I suspect it's probably better to shift the sick days earlier in life. We probably can't significantly reduce the total. There are hundreds of endemic upper respiratory viruses and we all eventually get infected with most of them. It's just a matter of time. Our immune systems generally degrade as we age, so over the long run it's probably better to get infected when we're younger so that we can build immunity that protects us when we're older.
> We probably can't significantly reduce the total

That's ridiculous. During the crisis times of covid, the incidences of other communicable disease dropped significantly. Plus, to be frank, this is just an idiotic suggestion with zero reasons to think there's some set number of days people are sick. Before having kids in daycare I was rarely sick. I had a child not in daycare and was never sick. Now we're sick all the time, which wouldn't happen if my wife could stay home with them or we didn't have kids.

"Other" meaning "flu", which only dropped because they stopped tracking it to give resources to SARS-CoV-2. There was a note on the CDC website that very few people actually noticed, and almost all claims of reduced transmission used the CDC's FluView as their evidence.
That's ridiculous. The interventions put in place during the crisis times of COVID were obviously unsustainable. When restrictions were lifted, the incidence of all other types of respiratory viruses spiked up.

I've had kids in daycare as well. Occasionally you get the sniffles. So what.

The story describes something that cut the average number of sick days by around 30%. Is 30% significant, in your opinion?
> We probably can't significantly reduce the total

Considering it used to be commonplace to have 10 children and then maybe 2/3 make it to adulthood, I would say we absolutely can and have reduced the total number of sick days.
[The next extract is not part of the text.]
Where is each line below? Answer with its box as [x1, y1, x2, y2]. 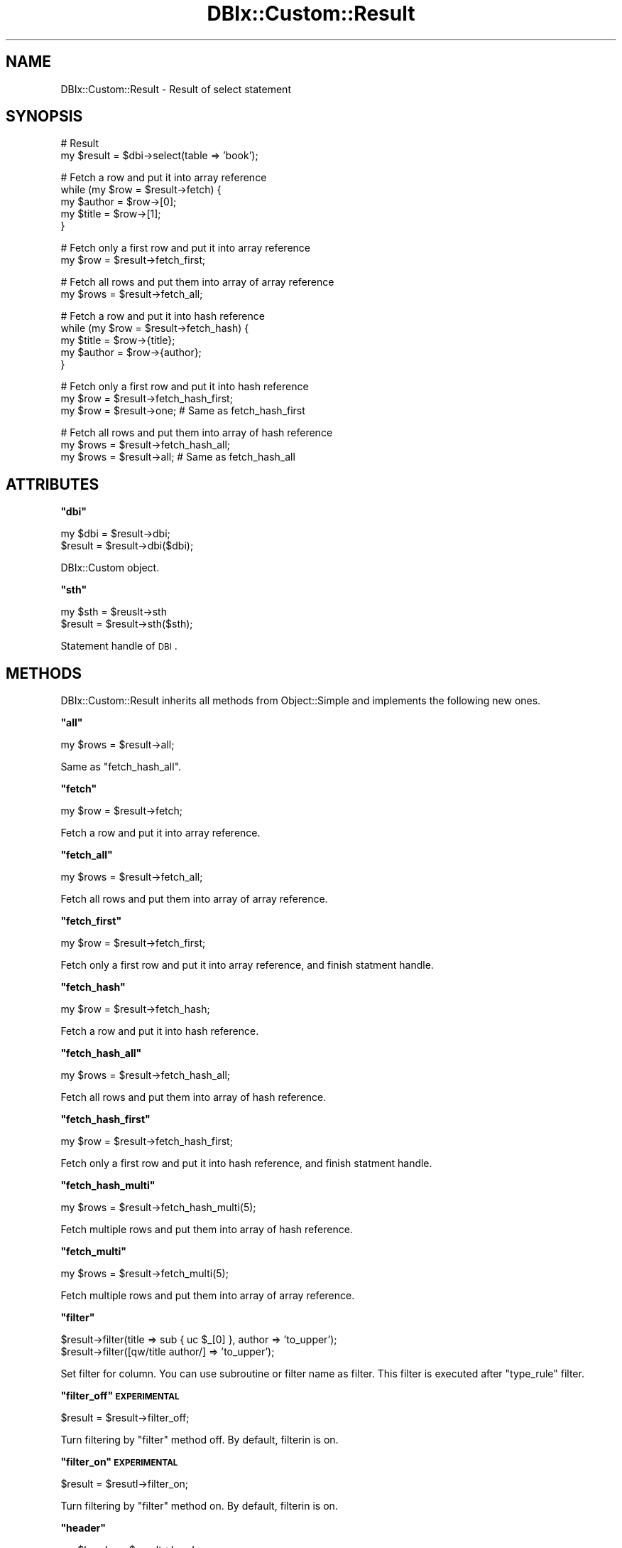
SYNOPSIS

We've also reduced the severity of sickness.

> We probably can't significantly reduce the total

We can and we have. Through things such as the measles vaccine.

People forget that child mortality used to be a thing.

Sure, childhood immunization is great but we're not discussing measles here. Measles is a single, relatively stable virus that's easy to vaccinate against. But children in daycare facilities mostly get infected with upper respiratory viruses. There are literally hundreds of such endemic viruses, especially rhinoviruses but also coronaviruses and others. We aren't likely to have effective vaccines against those any time soon. If children aren't exposed to them in daycare then they'll be exposed somewhere else. Those viruses aren't going away and will continue circulating through the population no matter what we do.
Don't worry, there will still be plenty of sickness. The article says 1/3 reduction. If you have kids, you'll know that the resulting number of sick days is still huge.
They're still getting sick.
While I personally agree with this sentiment, the last few years have made it amply clear that the population prefers padded rooms to icky playground sandlots.
Nuance: They're still getting exposed and thus gaining immunity with the environmental filtering, just not so much viral load as to be out of school [as often].

It's a win-win from that perspective and dismissing that serves no one in the end.

This tiny but significant factor is also why masks, even surgical masks, are so helpful. They don't need to prevent 100% transmission, just reduce the viral load received or passed on.